2026-05-12 11:02Jens (nurse)Dispensed medicationAnne H.

GDPR data extract in one click

When a service user or family member requests access, a clinic administrator clicks "Generate GDPR extract". Validi assembles a PDF with all journal notes, medication, appointments and audit log, plus a ZIP file with uploaded documents. The whole thing is ready in minutes — not days.

What happens during a data breach?

GDPR requires you to report a data breach to the Danish Data Protection Agency within 72 hours. Validi supports that process with ready-made reports showing which service users and which data types are potentially affected, plus an exportable audit log of all actions during the relevant period. That gives you a solid basis for both the mandatory notification and the internal response.

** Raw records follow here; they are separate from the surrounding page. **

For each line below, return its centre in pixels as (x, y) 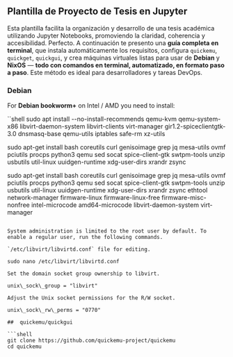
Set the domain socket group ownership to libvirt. (83, 274)
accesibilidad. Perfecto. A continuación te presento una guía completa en (113, 43)
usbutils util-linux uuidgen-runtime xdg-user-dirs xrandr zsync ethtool (107, 190)
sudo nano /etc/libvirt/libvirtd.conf (63, 262)
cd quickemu (24, 347)
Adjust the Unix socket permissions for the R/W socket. (91, 298)
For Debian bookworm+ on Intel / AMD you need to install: (91, 106)
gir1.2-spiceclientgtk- (195, 126)
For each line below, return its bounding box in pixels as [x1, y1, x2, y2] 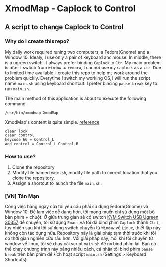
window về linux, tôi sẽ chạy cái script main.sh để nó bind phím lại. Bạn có [5, 241, 156, 247]
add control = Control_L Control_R [5, 141, 79, 146]
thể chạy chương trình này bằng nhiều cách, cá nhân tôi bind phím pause [5, 246, 153, 252]
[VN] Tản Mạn [5, 193, 40, 200]
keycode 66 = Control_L [5, 137, 55, 142]
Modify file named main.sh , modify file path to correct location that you [12, 170, 158, 176]
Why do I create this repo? [5, 38, 70, 45]
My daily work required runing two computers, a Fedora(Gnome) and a [5, 49, 150, 55]
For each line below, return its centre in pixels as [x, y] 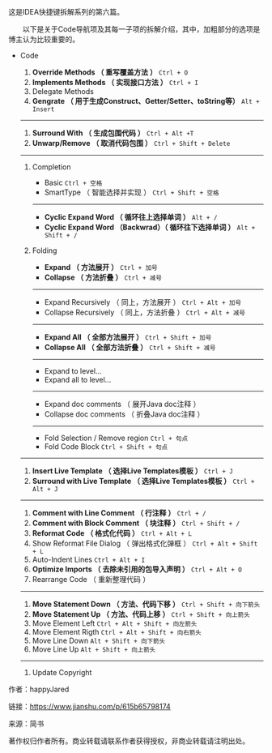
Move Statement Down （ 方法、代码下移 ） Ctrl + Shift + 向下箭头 [146, 604]
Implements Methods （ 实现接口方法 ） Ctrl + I [115, 82]
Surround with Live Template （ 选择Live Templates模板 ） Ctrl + [143, 481]
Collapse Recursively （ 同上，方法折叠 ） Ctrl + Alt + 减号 [144, 312]
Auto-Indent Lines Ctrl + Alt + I [89, 559]
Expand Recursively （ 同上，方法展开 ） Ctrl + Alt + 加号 [142, 302]
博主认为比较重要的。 [44, 39]
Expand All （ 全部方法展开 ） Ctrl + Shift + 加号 [128, 337]
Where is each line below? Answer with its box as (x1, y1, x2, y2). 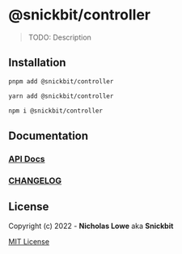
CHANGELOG (8, 175, 62, 186)
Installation (8, 56, 66, 70)
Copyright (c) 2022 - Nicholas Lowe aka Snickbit (8, 221, 174, 231)
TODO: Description (28, 32, 91, 42)
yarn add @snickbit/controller (8, 91, 114, 100)
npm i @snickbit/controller (8, 107, 104, 115)
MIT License (8, 237, 50, 247)
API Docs (8, 153, 45, 164)
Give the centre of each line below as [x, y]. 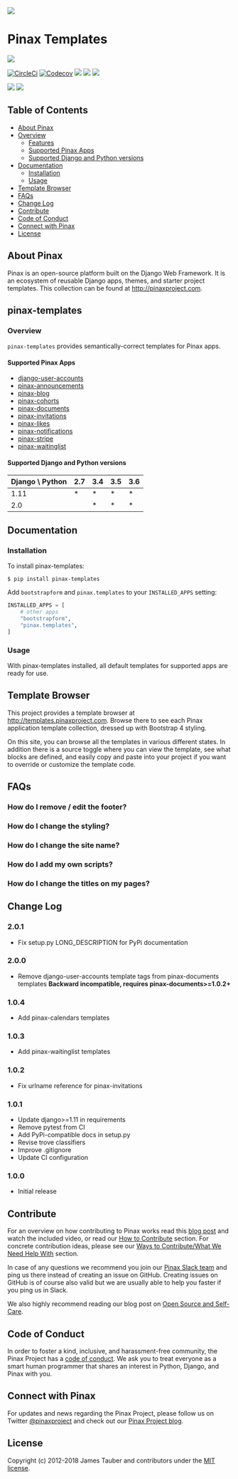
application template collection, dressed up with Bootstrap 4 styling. [107, 728]
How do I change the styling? [59, 826]
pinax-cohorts [38, 401]
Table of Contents [48, 110]
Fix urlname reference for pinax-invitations [80, 1085]
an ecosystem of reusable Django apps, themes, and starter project [106, 281]
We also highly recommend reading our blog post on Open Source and [111, 1304]
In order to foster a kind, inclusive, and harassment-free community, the [113, 1351]
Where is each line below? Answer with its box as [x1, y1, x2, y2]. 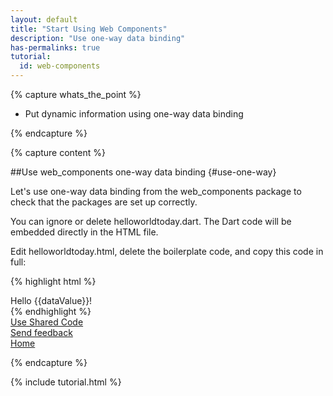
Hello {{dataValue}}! [10, 295, 93, 306]
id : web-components [19, 61, 101, 71]
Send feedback [10, 327, 73, 338]
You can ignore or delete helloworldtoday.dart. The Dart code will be [10, 216, 292, 227]
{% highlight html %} [10, 276, 97, 287]
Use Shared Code [10, 316, 84, 328]
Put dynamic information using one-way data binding [24, 108, 244, 120]
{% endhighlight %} [10, 306, 92, 317]
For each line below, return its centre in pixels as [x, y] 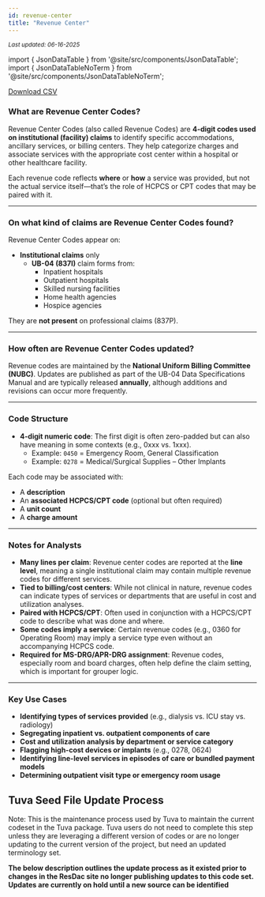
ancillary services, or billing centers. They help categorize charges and [123, 145]
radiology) [36, 725]
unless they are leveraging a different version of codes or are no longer [124, 836]
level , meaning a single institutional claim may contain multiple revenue [135, 571]
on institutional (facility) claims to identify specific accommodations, [121, 137]
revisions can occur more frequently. [68, 391]
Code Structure [38, 419]
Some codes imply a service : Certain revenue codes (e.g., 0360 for [130, 629]

How to use Validi's GDPR features day to day

Most GDPR features in Validi work in the background, so you don't have to think about them. But there are four tasks you should set up from day one.

  1. Set the session timeout under clinic settings — typically 15-30 minutes
  2. Review staff roles and remove any access that isn't needed
  3. Enable automatic log-out on inactivity for all staff
  4. Test a GDPR data extract on a test service user so you know the flow
  5. Export the audit log monthly and store it in your quality system

Once you've done that, the rest runs itself. To see how the GDPR features come together in practice, book a free demo of Validi or read more about Validi's features for Danish treatment clinics.

Frequently asked questions about GDPR in a journal system

Is Validi GDPR-compliant?

Yes. Validi is built according to GDPR's principles of data protection by design and by default. Sensitive personal data is encrypted in the database, all actions are logged in the audit trail, and access is role-based. Hosting is in Europe, and you sign a data-processor agreement with Validi that describes the division of responsibilities.

Where is our data stored?

Validi runs on dedicated servers in Europe. Data does not leave the EU. That means you avoid the legal complications that can arise when transferring data to third countries, and that GDPR is enforced directly by local authorities. Backups are taken automatically and stored in the same location as primary data.

How quickly can we produce a GDPR data extract?

Under two minutes for most service users. A clinic administrator clicks "Generate GDPR extract", and Validi assembles a PDF with all journal notes, medication, appointments and audit log, plus a ZIP file with documents. GDPR's 30-day deadline for access requests is easy to meet, and you have documentation ready immediately.

Who has access to produce data extracts?

Only clinic administrators can export personal data. Regular staff cannot pull service user data out. Each export is logged in the audit trail with name, time, and which service user it concerned. That is a concrete implementation of GDPR's least-privilege principle.

How does Validi handle deletion of service user data?

When a service user is discharged, you can activate automatic deletion deadlines based on the legal rule you process under — for example the rules in Danish health legislation on retention of patient records. Until deletion, data remains encrypted and accessible only to authorised users. When the deadline is reached, data is anonymised or deleted, and the action is logged.

What does Validi do to protect against login attacks?

Validi has several layers built in: after too many failed login attempts, the account is temporarily locked, both per username and per IP address. The first login from a new device requires email confirmation. Passwords are at least 16 characters and stored as cryptographic hashes. Together, this makes password guessing and brute-force attacks very difficult.

Do we need to sign a data-processor agreement with Validi?

Yes. As data controller (the clinic), you must have a written data-processor agreement with Validi as data processor. The agreement describes which data types are processed, for what purpose, the security measures and the procedures for data breaches. Validi provides a standard agreement at onboarding that meets GDPR's requirements and which you and your lawyer can review before signing.